David Brown <time(at)bigpond(dot)net(dot)au> writes:
> I'm hoping someone can shed some light on these results.

Not without a lot more detail on how you *got* the results. What
exactly did you do to force the various plan choices? (I see some
ridiculous choices of indexscans, for instance, suggesting improper use
of enable_seqscan in some cases.) And what's the "cache rows" and "disk
rows" stuff, and how do you know that what you were measuring is
actually what you think it is? I have zero confidence in
Windows-atop-ATA as a platform for measuring disk-related behaviors,
because I don't think you can control or even know what caching is
going on.

regards, tom lane


From: David Brown <time(at)bigpond(dot)net(dot)au>
To: Tom Lane <tgl(at)sss(dot)pgh(dot)pa(dot)us>
Cc: pgsql-performance(at)postgresql(dot)org
Subject: Re: Planner really hates nested loops
Date: 2005-02-03 23:22:39
Message-ID: 4202B23F.5080604@bigpond.net.au
Views: Raw Message | Whole Thread | Download mbox | Resend email
Lists: pgsql-performance

Tom Lane wrote:

>What exactly did you do to force the various plan choices? (I see some
>ridiculous choices of indexscans, for instance, suggesting improper use
>of enable_seqscan in some cases.)
>
Except for forcing a hash with indexes (to show that increased use of
indexes is not necessarily good), the "ridiculous choices of indexscans"
are straight from the planner, i.e. I did not use enable_seqscan.
Obviously, the alternative join methods were obtained by disabling hash
joins and merge joins.

> And what's the "cache rows" and "disk
>rows" stuff, and how do you know that what you were measuring is
>actually what you think it is? I have zero confidence in
>Windows-atop-ATA as a platform for measuring disk-related behaviors,
>because I don't think you can control or even know what caching is
>going on.
>
>
The terms are just abbreviated headings to make it easier to check what
you're looking at. "Cache" refers to repeated runs without disk I/O.
"Disk" refers to a completely initialized system with no PostgreSQL data
in the OS cache (i.e. after a reboot - this is Benchmarking 101).
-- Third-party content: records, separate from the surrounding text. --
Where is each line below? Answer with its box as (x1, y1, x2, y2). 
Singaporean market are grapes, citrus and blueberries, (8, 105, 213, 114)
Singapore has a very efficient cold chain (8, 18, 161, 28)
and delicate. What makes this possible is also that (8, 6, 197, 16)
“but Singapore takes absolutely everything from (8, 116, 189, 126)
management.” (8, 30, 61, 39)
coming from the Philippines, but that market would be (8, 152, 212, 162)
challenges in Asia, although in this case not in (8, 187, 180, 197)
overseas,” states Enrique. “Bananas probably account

All
results were verified with *at least* two runs at different times. This
is not to say the "disk" results are an accurate or absolute benchmark,
but they're useful as a reference when looking at the cached results.
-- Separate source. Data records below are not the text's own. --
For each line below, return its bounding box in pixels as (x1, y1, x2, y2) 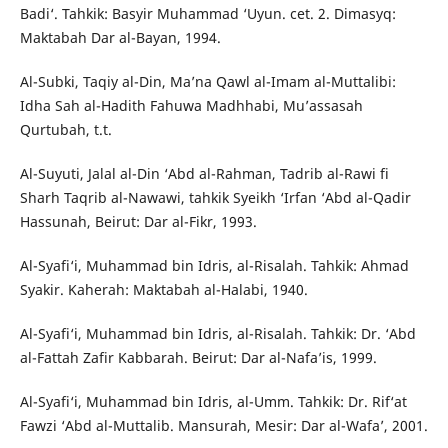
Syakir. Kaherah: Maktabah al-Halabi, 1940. (19, 280, 308, 300)
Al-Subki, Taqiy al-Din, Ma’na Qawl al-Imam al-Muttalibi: (19, 72, 396, 92)
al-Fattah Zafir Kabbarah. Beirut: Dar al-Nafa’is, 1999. (19, 348, 377, 368)
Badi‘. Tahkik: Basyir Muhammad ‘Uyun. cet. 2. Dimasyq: (19, 4, 396, 24)
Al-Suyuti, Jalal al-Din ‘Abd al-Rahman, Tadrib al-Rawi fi (19, 164, 389, 184)
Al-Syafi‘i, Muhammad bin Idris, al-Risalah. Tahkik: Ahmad (19, 256, 409, 276)
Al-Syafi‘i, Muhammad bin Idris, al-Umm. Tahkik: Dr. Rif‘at (19, 392, 407, 412)
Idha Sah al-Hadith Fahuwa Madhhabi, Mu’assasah (19, 96, 363, 116)

In any case, I can get the same "cached" results by increasing buffers
to take up most of the memory and thereby make them the defacto cache.
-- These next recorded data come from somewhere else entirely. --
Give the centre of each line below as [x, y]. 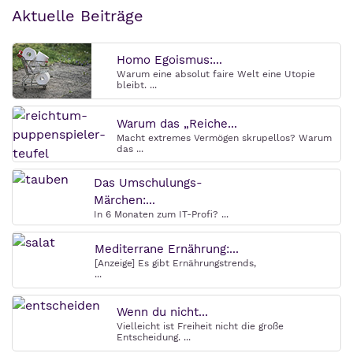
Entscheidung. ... [154, 337]
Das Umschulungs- [148, 183]
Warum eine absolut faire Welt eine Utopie [216, 74]
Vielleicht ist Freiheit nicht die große [200, 326]
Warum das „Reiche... [177, 124]
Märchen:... [124, 200]
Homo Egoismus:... [169, 60]
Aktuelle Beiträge [78, 16]

With respect, could we please focus on the point of this thread? I've
spent a great deal of time experimenting with PostgreSQL over the last
couple of months, including reading every known web page regarding
tuning and following every post in this list in that period. I'm
confident that my results here are what most people will experience when
trying PostgreSQL, and I'd like to help in a constructive way.